Per un anno ho girato con questo soggetto nella speranza che qualche produttore si sensibilizzasse alla realizzazione del film. Mi hanno riso tutti in faccia. Dicevano che una roba del genere in Italia non aveva più senso, che se volevo mi facevano vedere le statistiche dei risultati del box office, che era un film troppo ambizioso, perché volevo fare un film così difficile, ma non ha senso, invece di guardare quello che avevo fatto prima e capire che forse un senso c’era eccome. Tutto si è concluso dopo un anno di ricerche con un produttore milanese che mi ha detto: «Guarda, io ho fatto film di genere però è davvero un sacrificio inutile. Però, siccome mi sembra che tu abbia qualche asset importante, non è che puoi aiutarmi a trovare qualcuno che mi dia i soldi per finanziare questo film?». Cioè, ha spostato il mio soggetto e mi ha porto la sceneggiatura di un film suo. A quel punto mi sono incazzato come una iena e, visto che i miei cortometraggi me li ero prodotti da solo, mi sono impuntato che dovevo farcela. Fortunatamente, per un caso assurdo, ho incontrato Rai Cinema dove mi han detto: «Guarda, questo film secondo noi può essere o una stronzata colossale oppure un piccolo capolavoro». E così, incuriositi dal progetto, mi hanno dato i soldi per scrivere la sceneggiatura. A quel punto, ho dovuto costituire una mia casa di produzione e da lì è partita l’avventura.

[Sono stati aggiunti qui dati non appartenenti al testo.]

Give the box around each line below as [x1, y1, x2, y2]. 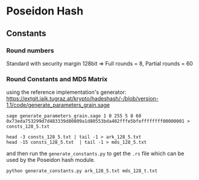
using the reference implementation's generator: [6, 88, 127, 96]
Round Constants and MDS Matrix [6, 75, 108, 83]
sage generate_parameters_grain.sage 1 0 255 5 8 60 [6, 113, 142, 119]
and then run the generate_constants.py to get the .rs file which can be [6, 150, 185, 157]
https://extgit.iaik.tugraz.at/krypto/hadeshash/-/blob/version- [6, 95, 159, 102]
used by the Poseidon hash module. [6, 157, 95, 164]
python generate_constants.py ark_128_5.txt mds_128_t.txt [6, 168, 158, 174]
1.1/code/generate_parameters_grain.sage [6, 101, 110, 109]
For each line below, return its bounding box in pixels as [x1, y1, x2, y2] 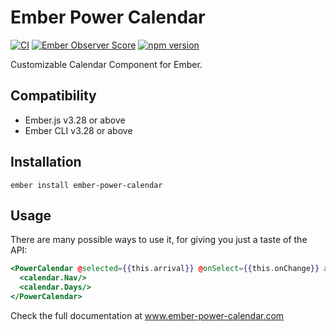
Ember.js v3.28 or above [24, 114, 126, 126]
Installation [10, 154, 82, 171]
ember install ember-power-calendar [10, 180, 163, 190]
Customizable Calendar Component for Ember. [10, 58, 203, 70]
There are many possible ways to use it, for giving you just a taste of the [10, 234, 308, 246]
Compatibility [10, 87, 97, 105]
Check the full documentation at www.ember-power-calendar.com [10, 309, 285, 321]
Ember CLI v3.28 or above [24, 124, 133, 136]
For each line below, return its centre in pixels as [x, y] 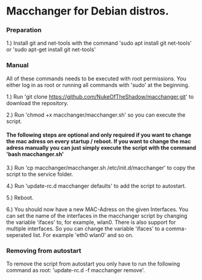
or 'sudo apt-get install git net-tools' [51, 50]
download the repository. [37, 103]
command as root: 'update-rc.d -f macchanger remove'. [76, 270]
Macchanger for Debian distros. [88, 11]
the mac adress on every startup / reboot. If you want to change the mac [99, 142]
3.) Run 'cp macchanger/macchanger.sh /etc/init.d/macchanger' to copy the [101, 168]
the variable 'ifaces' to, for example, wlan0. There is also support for [91, 222]
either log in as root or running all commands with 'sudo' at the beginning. [98, 85]
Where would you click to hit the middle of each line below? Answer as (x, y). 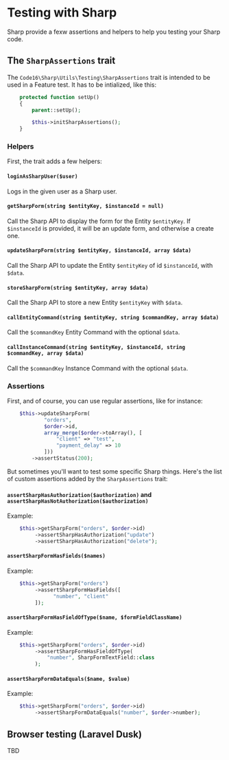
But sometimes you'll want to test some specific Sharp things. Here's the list (115, 471)
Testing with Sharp (62, 13)
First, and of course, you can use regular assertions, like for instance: (105, 401)
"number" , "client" (81, 596)
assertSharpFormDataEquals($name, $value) (69, 679)
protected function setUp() (59, 97)
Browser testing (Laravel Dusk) (75, 734)
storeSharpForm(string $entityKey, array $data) (78, 288)
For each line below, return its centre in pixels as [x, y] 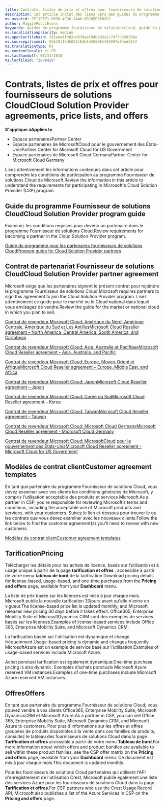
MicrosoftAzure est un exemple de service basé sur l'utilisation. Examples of [82, 647]
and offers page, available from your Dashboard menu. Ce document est [79, 758]
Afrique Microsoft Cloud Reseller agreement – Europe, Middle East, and [77, 367]
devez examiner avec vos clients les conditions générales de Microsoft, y [79, 491]
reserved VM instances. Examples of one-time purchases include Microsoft [81, 672]
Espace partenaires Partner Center [47, 139]
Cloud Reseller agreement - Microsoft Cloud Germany [60, 431]
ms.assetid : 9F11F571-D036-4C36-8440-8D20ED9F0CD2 [58, 19]
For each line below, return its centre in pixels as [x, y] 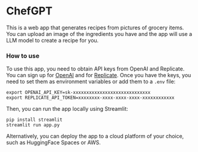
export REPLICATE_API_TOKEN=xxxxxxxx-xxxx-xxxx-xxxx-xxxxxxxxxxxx [90, 98]
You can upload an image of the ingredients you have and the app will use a [99, 34]
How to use [23, 56]
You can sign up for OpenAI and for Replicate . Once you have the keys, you [99, 75]
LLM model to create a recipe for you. [52, 40]
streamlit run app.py [33, 125]
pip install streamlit [34, 120]
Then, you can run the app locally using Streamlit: [67, 109]
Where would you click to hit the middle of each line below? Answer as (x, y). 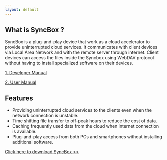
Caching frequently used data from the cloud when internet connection (85, 126)
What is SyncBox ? (35, 30)
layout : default (22, 10)
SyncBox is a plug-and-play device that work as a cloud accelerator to (78, 42)
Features (19, 98)
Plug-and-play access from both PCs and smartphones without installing (87, 137)
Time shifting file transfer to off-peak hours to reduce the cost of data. (84, 121)
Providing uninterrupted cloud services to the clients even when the (82, 110)
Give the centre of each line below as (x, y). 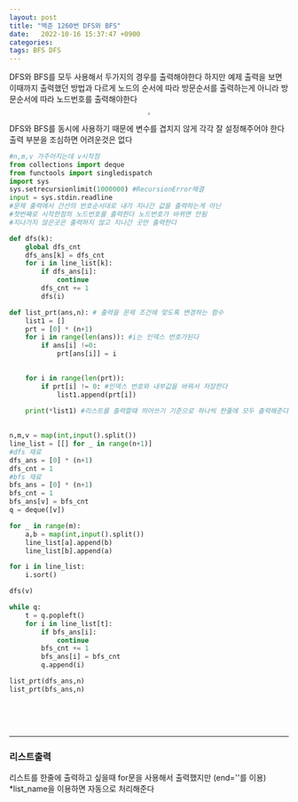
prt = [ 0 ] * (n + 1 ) (59, 329)
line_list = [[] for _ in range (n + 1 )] (81, 444)
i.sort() (41, 575)
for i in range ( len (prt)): (75, 378)
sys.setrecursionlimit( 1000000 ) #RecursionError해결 (107, 189)
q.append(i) (63, 665)
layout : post (33, 17)
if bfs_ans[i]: (69, 632)
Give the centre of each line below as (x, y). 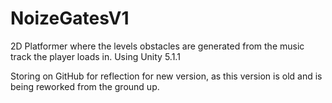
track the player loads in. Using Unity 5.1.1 (95, 56)
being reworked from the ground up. (85, 86)
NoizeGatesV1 (70, 18)
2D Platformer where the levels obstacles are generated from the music (157, 46)
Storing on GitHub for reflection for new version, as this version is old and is (166, 76)
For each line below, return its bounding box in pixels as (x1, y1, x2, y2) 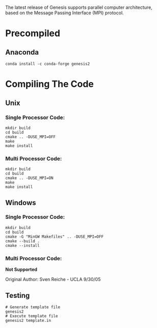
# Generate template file (5, 305, 60, 310)
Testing (5, 291, 30, 300)
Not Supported (5, 266, 37, 272)
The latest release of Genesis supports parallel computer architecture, (5, 5, 153, 10)
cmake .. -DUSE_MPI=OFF (5, 134, 56, 139)
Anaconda (5, 48, 39, 57)
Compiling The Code (5, 79, 94, 90)
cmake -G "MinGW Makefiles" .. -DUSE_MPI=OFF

Ed è vero che è stata molto dura, ma il fatto di essermelo prodotto da solo, mi ha permesso di avere il controllo totale del mio film. Rai Cinema è entrata in compartecipazione in modo talmente minimo che, quando abbiamo fatto le note di editing e loro hanno approvato, mentre me ne andavo mi han detto: «Ma dì la verità, a te proprio non te ne frega un cazzo di quello che abbiamo detto». (ride) Poi, però, dopo che l’abbiamo finito, siccome comunque aveva il nome attaccato al progetto, ha voluto aiutarmi. E poiché con 01 Distribution avevano paura di non riuscire a valorizzarlo mi hanno proposto di coinvolgere Andrea Occhipinti di Lucky Red, il quale aveva già letto la sceneggiatura in fase di ricerca fondi, ma si era spaventato all’idea di produrlo. Appena hanno visto il film, hanno detto di volerlo e, vista la reazione al Festival di Roma, si sono entusiasmati ancora di più e hanno deciso di raddoppiare la promozione.

Il coinvolgimento degli attori. Li conoscevi già?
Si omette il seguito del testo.